Could you restate the data below word for word, without its pictures?
--- Record excerpts ---
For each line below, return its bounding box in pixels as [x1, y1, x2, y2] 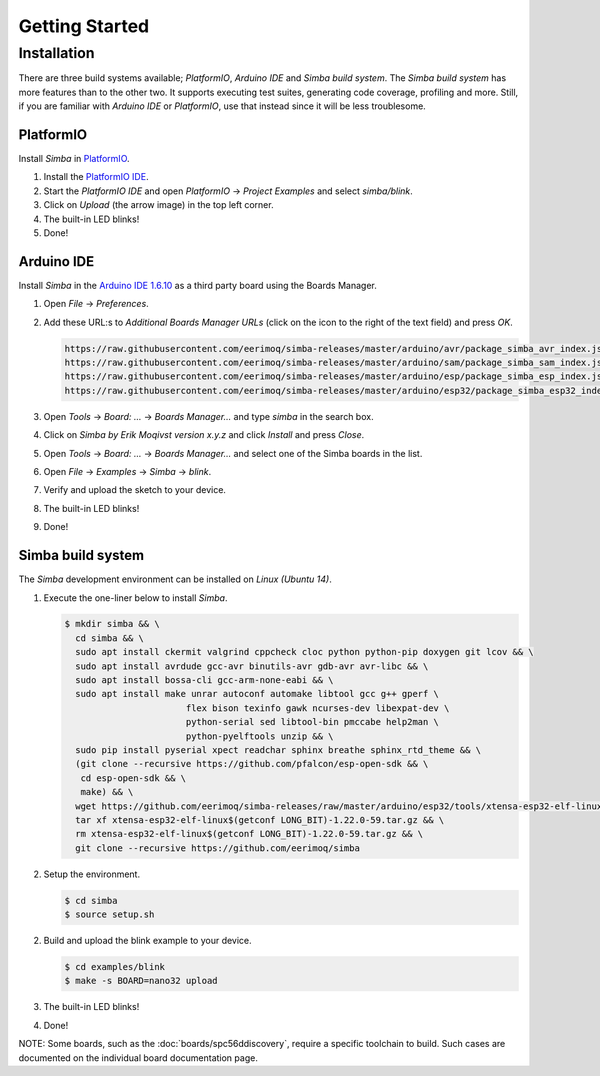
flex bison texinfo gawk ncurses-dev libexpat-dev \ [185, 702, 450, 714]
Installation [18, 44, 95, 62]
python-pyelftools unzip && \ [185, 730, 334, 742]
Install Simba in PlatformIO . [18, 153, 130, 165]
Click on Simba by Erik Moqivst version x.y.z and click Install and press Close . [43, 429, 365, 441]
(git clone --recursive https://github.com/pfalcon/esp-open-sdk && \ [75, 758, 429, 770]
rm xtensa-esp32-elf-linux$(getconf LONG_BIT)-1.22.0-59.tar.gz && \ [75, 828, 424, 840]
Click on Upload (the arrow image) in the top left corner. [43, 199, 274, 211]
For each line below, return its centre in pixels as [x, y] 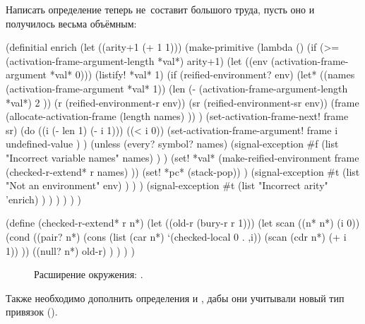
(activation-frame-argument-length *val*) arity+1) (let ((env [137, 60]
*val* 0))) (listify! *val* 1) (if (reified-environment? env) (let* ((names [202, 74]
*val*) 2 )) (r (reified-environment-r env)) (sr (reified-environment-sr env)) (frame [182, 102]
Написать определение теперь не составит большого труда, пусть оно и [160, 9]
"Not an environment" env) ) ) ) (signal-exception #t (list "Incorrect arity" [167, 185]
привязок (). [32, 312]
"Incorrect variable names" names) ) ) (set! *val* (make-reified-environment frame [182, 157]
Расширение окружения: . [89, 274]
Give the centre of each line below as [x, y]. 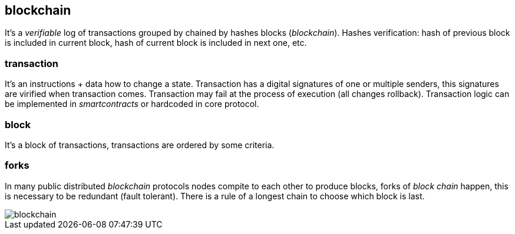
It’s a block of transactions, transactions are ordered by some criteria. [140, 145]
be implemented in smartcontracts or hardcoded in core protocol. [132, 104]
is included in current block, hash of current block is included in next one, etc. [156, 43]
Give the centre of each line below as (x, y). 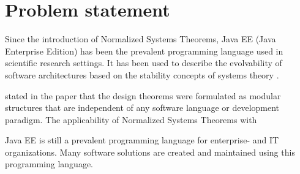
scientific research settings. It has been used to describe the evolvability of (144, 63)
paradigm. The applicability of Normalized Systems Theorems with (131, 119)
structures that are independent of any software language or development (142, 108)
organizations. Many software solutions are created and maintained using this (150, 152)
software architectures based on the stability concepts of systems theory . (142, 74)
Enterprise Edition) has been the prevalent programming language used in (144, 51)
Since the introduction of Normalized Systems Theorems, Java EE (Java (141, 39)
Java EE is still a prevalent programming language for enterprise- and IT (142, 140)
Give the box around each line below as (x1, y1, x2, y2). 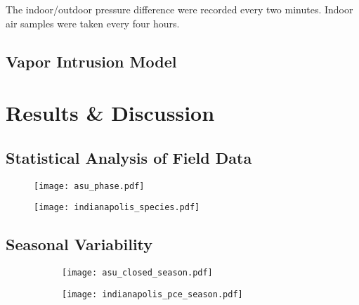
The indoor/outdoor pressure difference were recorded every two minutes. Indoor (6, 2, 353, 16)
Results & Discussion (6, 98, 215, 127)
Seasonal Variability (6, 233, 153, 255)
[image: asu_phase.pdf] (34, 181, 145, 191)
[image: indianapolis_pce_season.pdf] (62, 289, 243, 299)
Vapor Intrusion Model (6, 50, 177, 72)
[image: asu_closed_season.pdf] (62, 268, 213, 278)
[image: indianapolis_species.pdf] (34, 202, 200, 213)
---
Final answer >>
For each line below, return its bounding box in pixels as [x1, y1, x2, y2] 
flex bison texinfo gawk ncurses-dev libexpat-dev \ [185, 702, 450, 714]
Installation [18, 44, 95, 62]
python-pyelftools unzip && \ [185, 730, 334, 742]
Install Simba in PlatformIO . [18, 153, 130, 165]
Click on Simba by Erik Moqivst version x.y.z and click Install and press Close . [43, 429, 365, 441]
(git clone --recursive https://github.com/pfalcon/esp-open-sdk && \ [75, 758, 429, 770]
rm xtensa-esp32-elf-linux$(getconf LONG_BIT)-1.22.0-59.tar.gz && \ [75, 828, 424, 840]
Click on Upload (the arrow image) in the top left corner. [43, 199, 274, 211]
For each line below, return its centre in pixels as [x, y] 
(activation-frame-argument-length *val*) arity+1) (let ((env [137, 60]
*val* 0))) (listify! *val* 1) (if (reified-environment? env) (let* ((names [202, 74]
*val*) 2 )) (r (reified-environment-r env)) (sr (reified-environment-sr env)) (frame [182, 102]
Написать определение теперь не составит большого труда, пусть оно и [160, 9]
"Not an environment" env) ) ) ) (signal-exception #t (list "Incorrect arity" [167, 185]
привязок (). [32, 312]
"Incorrect variable names" names) ) ) (set! *val* (make-reified-environment frame [182, 157]
Расширение окружения: . [89, 274]
Give the centre of each line below as [x, y]. 
It’s a block of transactions, transactions are ordered by some criteria. [140, 145]
be implemented in smartcontracts or hardcoded in core protocol. [132, 104]
is included in current block, hash of current block is included in next one, etc. [156, 43]
Give the centre of each line below as (x, y). 
scientific research settings. It has been used to describe the evolvability of (144, 63)
paradigm. The applicability of Normalized Systems Theorems with (131, 119)
structures that are independent of any software language or development (142, 108)
organizations. Many software solutions are created and maintained using this (150, 152)
software architectures based on the stability concepts of systems theory . (142, 74)
Enterprise Edition) has been the prevalent programming language used in (144, 51)
Since the introduction of Normalized Systems Theorems, Java EE (Java (141, 39)
Java EE is still a prevalent programming language for enterprise- and IT (142, 140)
Give the box around each line below as (x1, y1, x2, y2). 
The indoor/outdoor pressure difference were recorded every two minutes. Indoor (6, 2, 353, 16)
Results & Discussion (6, 98, 215, 127)
Seasonal Variability (6, 233, 153, 255)
[image: asu_phase.pdf] (34, 181, 145, 191)
[image: indianapolis_pce_season.pdf] (62, 289, 243, 299)
Vapor Intrusion Model (6, 50, 177, 72)
[image: asu_closed_season.pdf] (62, 268, 213, 278)
[image: indianapolis_species.pdf] (34, 202, 200, 213)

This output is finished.